→ EXERCISE DESCRIPTION:
With the pictures left out, restate every entry word for word.

>>>

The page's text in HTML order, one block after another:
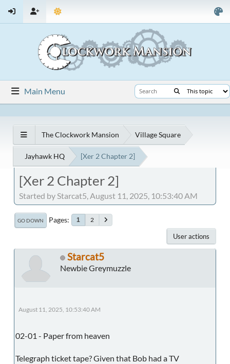
Main Menu
The Clockwork Mansion Village Square
Jayhawk HQ [Xer 2 Chapter 2]
[Xer 2 Chapter 2]
Started by Starcat5, August 11, 2025, 10:53:40 AM
GO DOWN Pages 1 2
User actions
Starcat5
Newbie Greymuzzle
August 11, 2025, 10:53:40 AM
02-01 - Paper from heaven
Telegraph ticket tape? Given that Bob had a TV
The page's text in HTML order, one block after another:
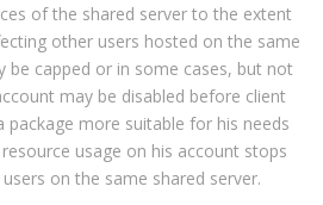
of the shared server to the extent
other users hosted on the same
be capped or in some cases, but not
may be disabled before client
package more suitable for his needs
usage on his account stops
on the same shared server.
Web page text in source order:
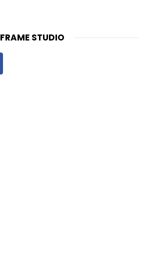
FRAME STUDIO
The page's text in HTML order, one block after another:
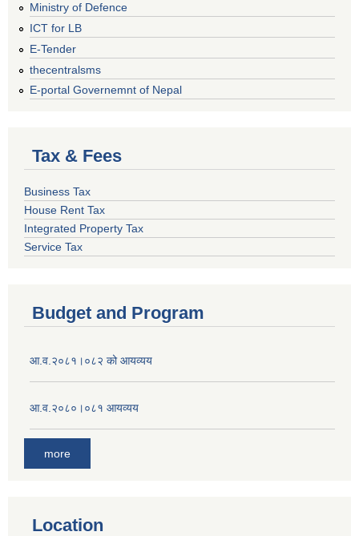
Ministry of Defence
ICT for LB
E-Tender
thecentralsms
E-portal Governemnt of Nepal
Tax & Fees
Business Tax
House Rent Tax
Integrated Property Tax
Service Tax
Budget and Program
आ.व.२०८१।०८२ को आयव्यय
आ.व.२०८०।०८१ आयव्यय
more
Location
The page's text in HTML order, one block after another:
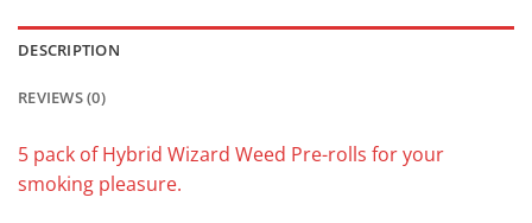
DESCRIPTION
REVIEWS (0)
5 pack of Hybrid Wizard Weed Pre-rolls for your
smoking pleasure.
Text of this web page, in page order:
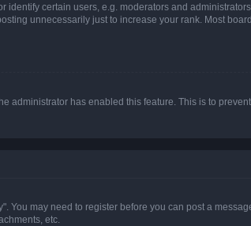
certain users, e.g. moderators and
unnecessarily just to increase your rank. Most
has enabled this feature. This is to
You may need to register before you can post a
etc.
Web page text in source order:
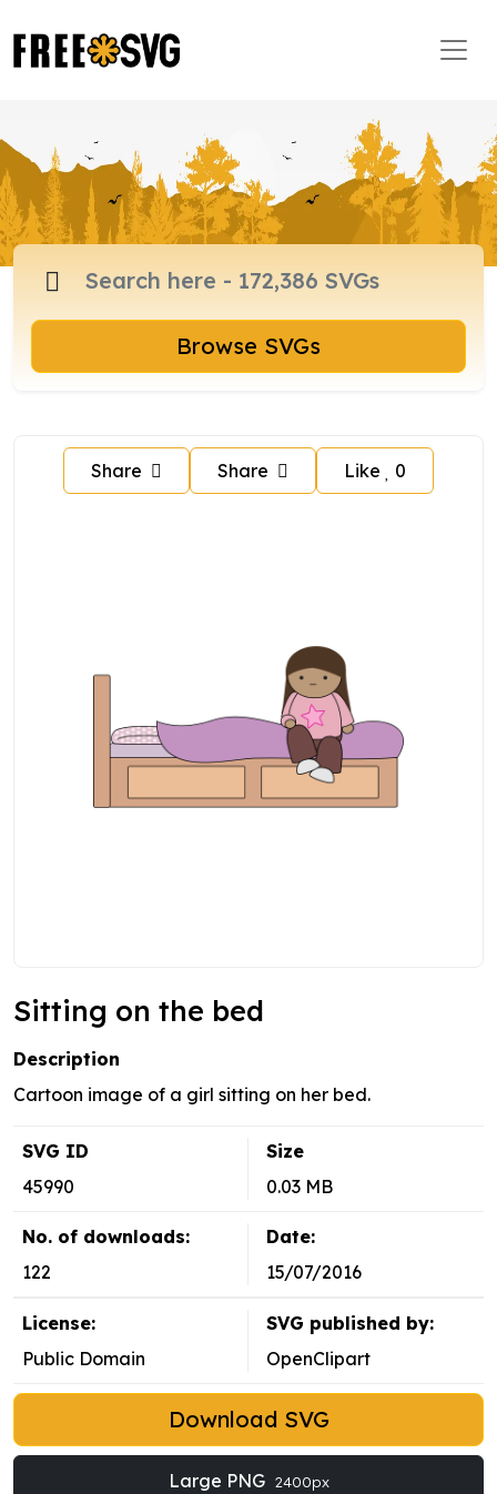
Browse SVGs
Share Share Like 0
Sitting on the bed
Description
Cartoon image of a girl sitting on her bed.
SVG ID
45990
Size
0.03 MB
No. of downloads:
122
Date:
15/07/2016
License:
Public Domain
SVG published by:
OpenClipart
Download SVG
Large PNG 2400px
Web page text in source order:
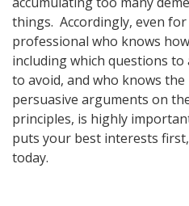
things. Accordingly, even
professional who knows
including which questions to
to avoid, and who knows
persuasive arguments on
principles, is highly
puts your best interests
today.
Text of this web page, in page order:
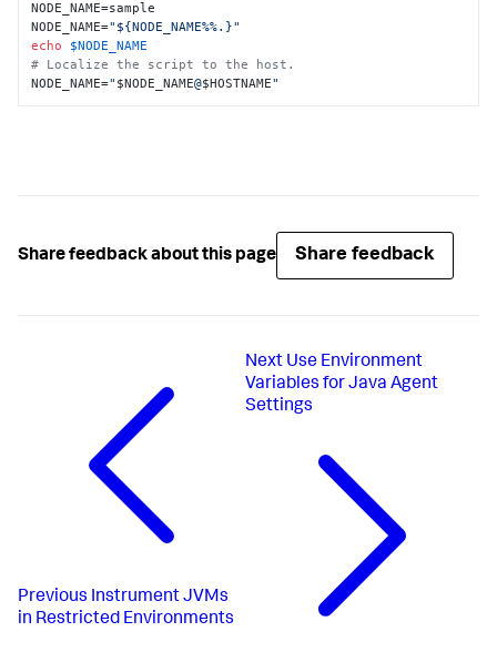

<<<

→ SOLVED EXERCISE:
The page's text in HTML order, one block after another:
Main Menu
The Clockwork Mansion Village Square
Jayhawk HQ [Xer 2 Chapter 2]
[Xer 2 Chapter 2]
Started by Starcat5, August 11, 2025, 10:53:40 AM
GO DOWN Pages 1 2
User actions
Starcat5
Newbie Greymuzzle
August 11, 2025, 10:53:40 AM
02-01 - Paper from heaven
Telegraph ticket tape? Given that Bob had a TV
The page's text in HTML order, one block after another:
of the shared server to the extent
other users hosted on the same
be capped or in some cases, but not
may be disabled before client
package more suitable for his needs
usage on his account stops
on the same shared server.
Web page text in source order:
FRAME STUDIO
The page's text in HTML order, one block after another:
Ministry of Defence
ICT for LB
E-Tender
thecentralsms
E-portal Governemnt of Nepal
Tax & Fees
Business Tax
House Rent Tax
Integrated Property Tax
Service Tax
Budget and Program
आ.व.२०८१।०८२ को आयव्यय
आ.व.२०८०।०८१ आयव्यय
more
Location
The page's text in HTML order, one block after another:
DESCRIPTION
REVIEWS (0)
5 pack of Hybrid Wizard Weed Pre-rolls for your
smoking pleasure.
Text of this web page, in page order:
certain users, e.g. moderators and
unnecessarily just to increase your rank. Most
has enabled this feature. This is to
You may need to register before you can post a
etc.
Web page text in source order:
Browse SVGs
Share Share Like 0
Sitting on the bed
Description
Cartoon image of a girl sitting on her bed.
SVG ID
45990
Size
0.03 MB
No. of downloads:
122
Date:
15/07/2016
License:
Public Domain
SVG published by:
OpenClipart
Download SVG
Large PNG 2400px
Web page text in source order:
things. Accordingly, even
professional who knows
including which questions to
to avoid, and who knows
persuasive arguments on
principles, is highly
puts your best interests
today.
Text of this web page, in page order:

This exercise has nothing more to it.